**Task to carry out**
Nothing but the lines below from the one with "activities at what time. (55, 195)" through the one with "For each line" should be output, each exactly as given, and no pictures.

**Data under study**

* * *

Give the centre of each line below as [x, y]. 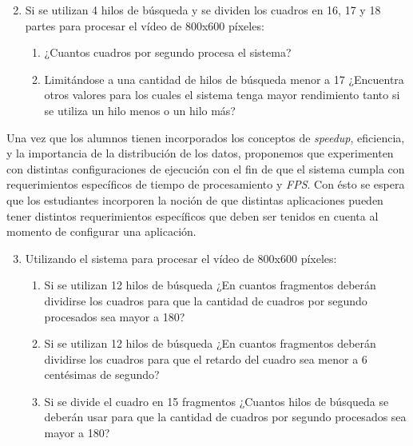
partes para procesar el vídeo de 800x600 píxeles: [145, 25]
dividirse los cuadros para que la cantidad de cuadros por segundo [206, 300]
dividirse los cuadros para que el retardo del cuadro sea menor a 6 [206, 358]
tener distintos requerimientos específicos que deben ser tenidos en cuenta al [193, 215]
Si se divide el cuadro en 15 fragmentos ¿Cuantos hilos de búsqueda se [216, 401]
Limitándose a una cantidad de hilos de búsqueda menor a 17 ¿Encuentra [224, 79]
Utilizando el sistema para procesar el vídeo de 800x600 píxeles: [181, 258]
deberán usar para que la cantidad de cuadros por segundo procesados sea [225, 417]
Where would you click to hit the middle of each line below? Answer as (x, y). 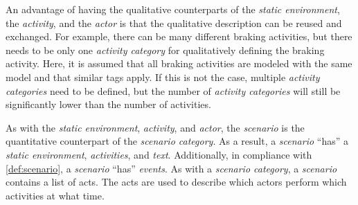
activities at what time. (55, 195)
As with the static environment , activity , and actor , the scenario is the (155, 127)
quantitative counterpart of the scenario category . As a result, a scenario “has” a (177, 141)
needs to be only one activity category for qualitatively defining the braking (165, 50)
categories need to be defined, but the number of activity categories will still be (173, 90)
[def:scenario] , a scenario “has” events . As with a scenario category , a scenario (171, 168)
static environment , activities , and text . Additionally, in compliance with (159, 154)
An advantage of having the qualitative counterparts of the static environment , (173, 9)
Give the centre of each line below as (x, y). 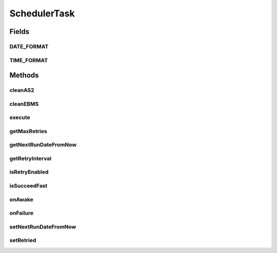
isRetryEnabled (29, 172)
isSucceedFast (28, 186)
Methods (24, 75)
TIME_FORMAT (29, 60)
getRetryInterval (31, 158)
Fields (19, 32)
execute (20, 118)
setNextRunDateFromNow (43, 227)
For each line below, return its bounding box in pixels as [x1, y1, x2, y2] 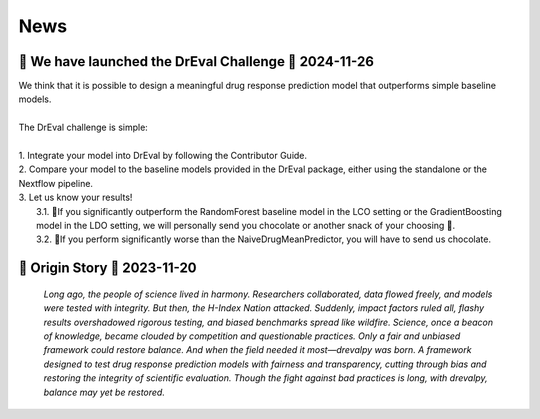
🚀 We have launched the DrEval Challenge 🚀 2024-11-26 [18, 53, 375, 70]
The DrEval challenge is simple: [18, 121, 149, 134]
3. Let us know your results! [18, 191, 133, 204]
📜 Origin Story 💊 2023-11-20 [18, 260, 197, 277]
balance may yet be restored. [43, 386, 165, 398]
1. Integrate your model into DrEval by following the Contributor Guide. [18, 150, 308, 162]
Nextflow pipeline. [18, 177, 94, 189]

* * *

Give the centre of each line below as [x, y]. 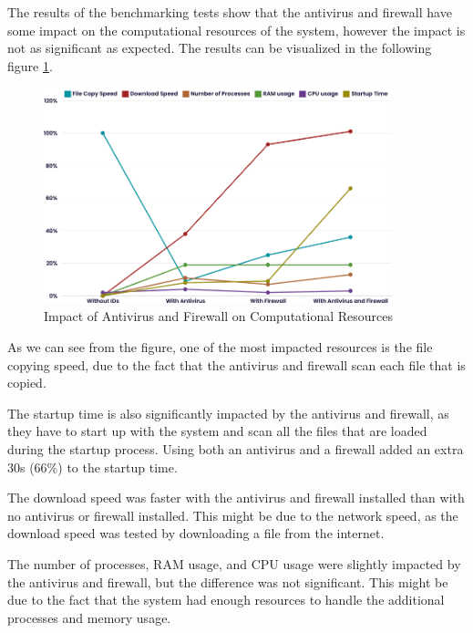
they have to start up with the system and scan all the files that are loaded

* * *

**Finished task**
activities at what time. (55, 195)
As with the static environment , activity , and actor , the scenario is the (155, 127)
quantitative counterpart of the scenario category . As a result, a scenario “has” a (177, 141)
needs to be only one activity category for qualitatively defining the braking (165, 50)
categories need to be defined, but the number of activity categories will still be (173, 90)
[def:scenario] , a scenario “has” events . As with a scenario category , a scenario (171, 168)
static environment , activities , and text . Additionally, in compliance with (159, 154)
An advantage of having the qualitative counterparts of the static environment , (173, 9)
Give the centre of each line below as (x, y). 
isRetryEnabled (29, 172)
isSucceedFast (28, 186)
Methods (24, 75)
TIME_FORMAT (29, 60)
getRetryInterval (31, 158)
Fields (19, 32)
execute (20, 118)
setNextRunDateFromNow (43, 227)
For each line below, return its bounding box in pixels as [x1, y1, x2, y2] 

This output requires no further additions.